The dark covers of the material slam shut in a boom, the soul itself shaking. “And this is something we both share. No matter how different we are, no matter how far we run. One of the same.”
Alek blinks.
“It is only when you forget all the things that make you, do you truly die.”
Confusion sets in, and the Pilot can’t respond.
She smiles. “A man starves if he does not eat. No matter how much food surrounds him, he will still die if there is nothing in his stomach.”
“Is that how I…”
“That is how we die Alek.” She finishes. “You lose yourself so far into it the nothingness that you starve. The mind is a system just like any other, fed on whatever is in here.”
She carefully runs her fingers along the covers of the book.
“Do you know what it feels like?” Alek asks after time.
She doesn’t look at him, her red eyes focused towards a distant object far far away as she stares at the book on her lap.
“It hurts.” She answers quietly. “It hurts so much.”
Within the mind something breaks, a flood wall of nothing envelops the brain and the Pilot stares into the abyssal movements of time in aeternium.
“It is necessary, isn’t it?” Alek asks.
“I don’t know.” She admits. “But there are somethings I wish that never could be.”
The wind howls across the field.
“I’ll starve now if I know there is more ahead.” Markov coldly replies. “I am willing to make that sacrifice.”
“Are you willing to make that choice for me?” She stops dead.
The Pilot crashes the world with his words. “You aren’t even real, what does that matter.”
For a second the universe splits, tumbling across the emptiness of the cold void.

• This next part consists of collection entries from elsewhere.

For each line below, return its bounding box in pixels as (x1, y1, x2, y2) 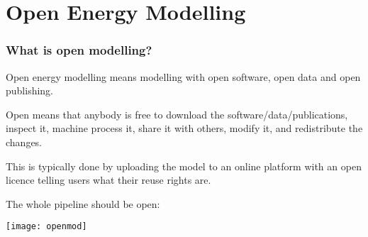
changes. (6, 134, 43, 149)
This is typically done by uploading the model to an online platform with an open (6, 158, 362, 173)
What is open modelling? (6, 41, 152, 59)
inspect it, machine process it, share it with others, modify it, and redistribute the (6, 121, 363, 136)
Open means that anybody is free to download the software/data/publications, (6, 106, 348, 121)
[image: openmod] (6, 221, 87, 232)
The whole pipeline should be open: (6, 196, 160, 211)
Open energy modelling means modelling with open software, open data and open (6, 69, 361, 84)
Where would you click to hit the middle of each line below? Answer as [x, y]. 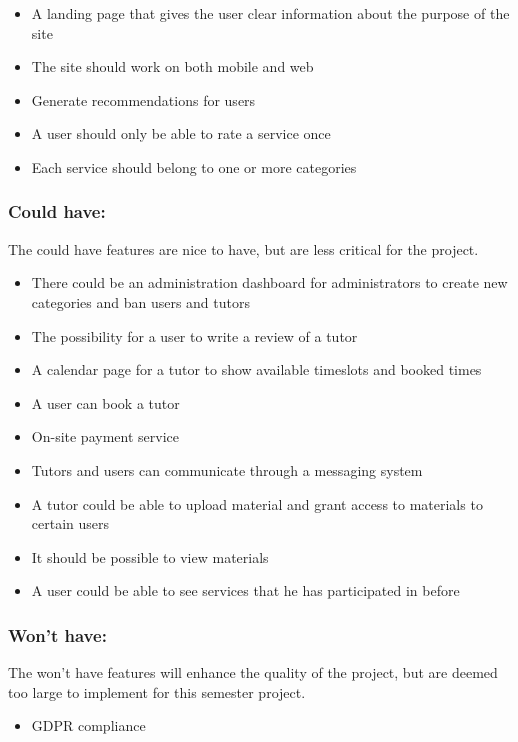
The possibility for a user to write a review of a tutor [194, 335]
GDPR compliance [88, 725]
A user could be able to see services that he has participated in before [245, 590]
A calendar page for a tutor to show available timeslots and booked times [256, 369]
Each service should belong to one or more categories [194, 166]
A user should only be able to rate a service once [181, 133]
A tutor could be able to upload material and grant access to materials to [257, 503]
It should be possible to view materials [150, 556]
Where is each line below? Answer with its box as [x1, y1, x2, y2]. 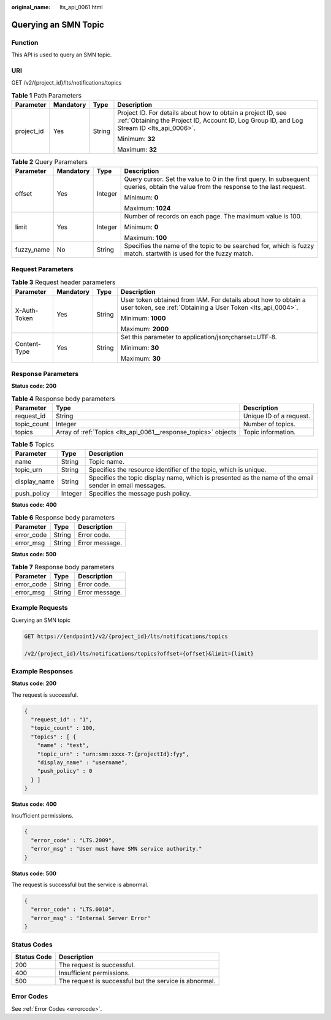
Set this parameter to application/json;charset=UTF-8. [120, 332, 277, 341]
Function [11, 38, 39, 47]
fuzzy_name [15, 245, 50, 254]
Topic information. [243, 428, 296, 437]
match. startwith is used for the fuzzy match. [124, 249, 254, 258]
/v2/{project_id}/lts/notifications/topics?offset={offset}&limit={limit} [24, 650, 254, 657]
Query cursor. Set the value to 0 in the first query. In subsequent [124, 175, 310, 183]
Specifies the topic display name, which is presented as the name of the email [88, 474, 314, 482]
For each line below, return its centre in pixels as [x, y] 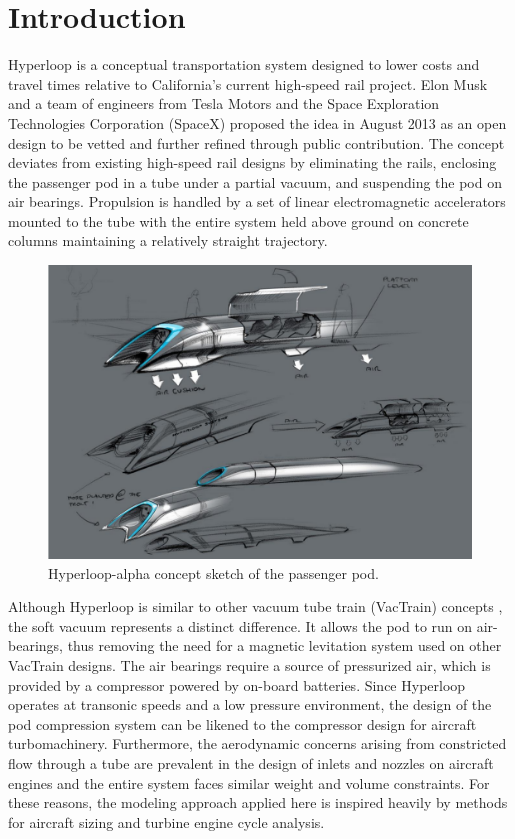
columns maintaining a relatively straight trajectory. [168, 240]
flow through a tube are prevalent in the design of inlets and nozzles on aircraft [251, 762]
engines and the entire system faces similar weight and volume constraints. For [249, 782]
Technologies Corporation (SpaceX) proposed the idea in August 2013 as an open [257, 122]
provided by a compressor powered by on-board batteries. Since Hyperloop [237, 684]
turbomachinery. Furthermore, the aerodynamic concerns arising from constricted [257, 743]
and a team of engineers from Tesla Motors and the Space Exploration [224, 103]
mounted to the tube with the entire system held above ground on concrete [238, 220]
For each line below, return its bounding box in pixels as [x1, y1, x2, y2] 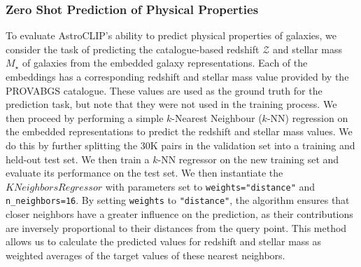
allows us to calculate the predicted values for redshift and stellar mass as [6, 234, 322, 249]
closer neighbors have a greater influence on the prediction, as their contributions [6, 207, 353, 221]
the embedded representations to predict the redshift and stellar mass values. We [6, 124, 353, 139]
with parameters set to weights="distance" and [105, 179, 316, 193]
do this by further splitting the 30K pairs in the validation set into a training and [6, 137, 355, 152]
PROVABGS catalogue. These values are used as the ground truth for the [6, 83, 323, 97]
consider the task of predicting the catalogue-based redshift [6, 41, 260, 56]
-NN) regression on [267, 110, 348, 125]
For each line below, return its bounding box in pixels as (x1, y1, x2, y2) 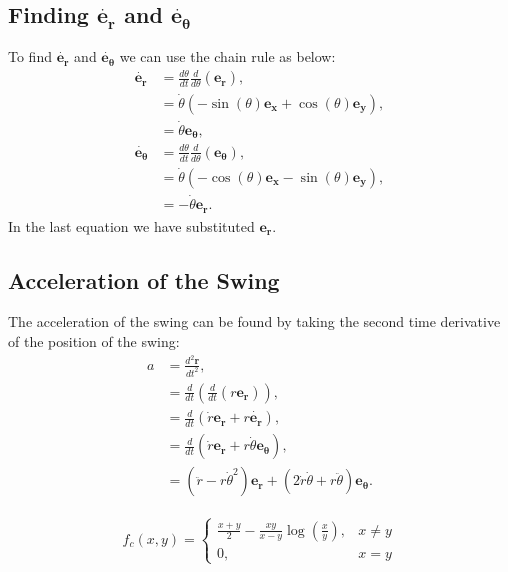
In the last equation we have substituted (8, 215, 255, 236)
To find (8, 46, 52, 67)
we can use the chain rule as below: (119, 46, 336, 67)
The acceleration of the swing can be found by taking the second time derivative (8, 311, 501, 332)
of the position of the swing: (8, 331, 180, 352)
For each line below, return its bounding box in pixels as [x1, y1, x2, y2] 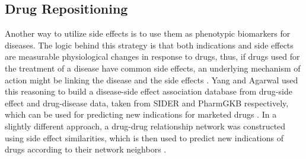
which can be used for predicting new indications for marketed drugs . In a [5, 108, 277, 121]
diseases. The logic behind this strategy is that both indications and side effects [5, 38, 294, 51]
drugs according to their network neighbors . [5, 143, 167, 155]
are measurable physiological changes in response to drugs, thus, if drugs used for [5, 50, 300, 63]
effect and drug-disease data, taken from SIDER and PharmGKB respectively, [5, 96, 289, 109]
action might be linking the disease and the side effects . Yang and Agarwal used [5, 73, 298, 86]
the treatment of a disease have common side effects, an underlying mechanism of [5, 61, 301, 74]
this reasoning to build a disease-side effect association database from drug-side [5, 85, 292, 98]
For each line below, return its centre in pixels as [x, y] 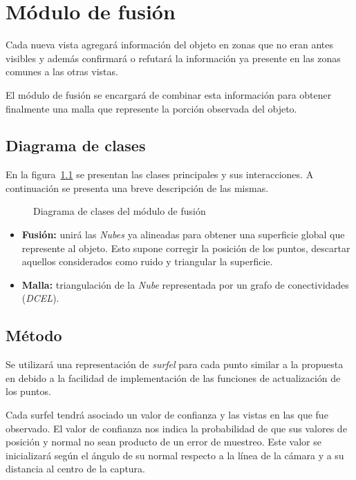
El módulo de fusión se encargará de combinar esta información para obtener [169, 94]
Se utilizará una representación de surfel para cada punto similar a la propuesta [175, 364]
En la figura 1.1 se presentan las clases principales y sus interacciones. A [160, 174]
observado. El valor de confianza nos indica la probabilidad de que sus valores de [176, 428]
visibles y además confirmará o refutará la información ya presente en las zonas [173, 58]
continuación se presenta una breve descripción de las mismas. [137, 188]
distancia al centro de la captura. [75, 469]
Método [34, 335]
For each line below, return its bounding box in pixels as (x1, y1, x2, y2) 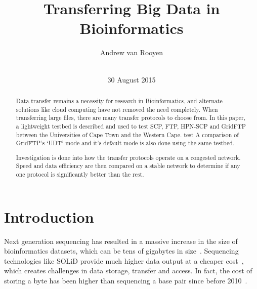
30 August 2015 (107, 74, 156, 85)
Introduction (4, 206, 94, 227)
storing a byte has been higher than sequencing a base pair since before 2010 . (4, 275, 247, 285)
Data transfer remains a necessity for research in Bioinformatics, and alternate (16, 96, 223, 105)
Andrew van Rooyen (100, 47, 163, 58)
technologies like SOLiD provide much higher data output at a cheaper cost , (4, 255, 244, 266)
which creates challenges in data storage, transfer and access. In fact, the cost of (4, 265, 252, 276)
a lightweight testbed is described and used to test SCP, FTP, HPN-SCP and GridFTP (16, 121, 246, 130)
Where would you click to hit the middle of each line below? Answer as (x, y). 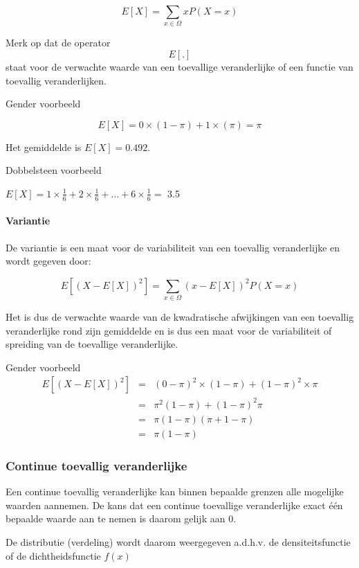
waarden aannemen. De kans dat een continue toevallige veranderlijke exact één (174, 505)
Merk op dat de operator (58, 43)
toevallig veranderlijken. (56, 80)
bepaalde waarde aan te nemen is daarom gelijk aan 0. (121, 518)
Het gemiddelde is (44, 147)
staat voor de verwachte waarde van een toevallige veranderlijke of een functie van (179, 66)
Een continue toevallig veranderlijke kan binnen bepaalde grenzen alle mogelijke (175, 491)
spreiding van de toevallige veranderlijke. (92, 344)

“Alek…” She begins softly.
“I’m sorry.” He quickly replies. “I-I…”
“I know…” Her eyes look into his, the blank red irises unmoving in fiction.
Alek looks away, taking a deep breath of air. “I’ll make a promise.”
“A promise?” She tragically smiles.
“In this coming battle, I’ll keep alive.”
Surprise enters her frame, for a moment she is unsure how to answer.
Her light laugh, rare and soft, comes across the field. She stands, handing him the book within her hands. “Alek…”
The wind blows, fluttering bleak white hair against her red eyes. A smile spreads across from her as she clears the strands from her face, her voice in a tragic chuckle. “Don’t ever make a promise that you know you can never fulfill.”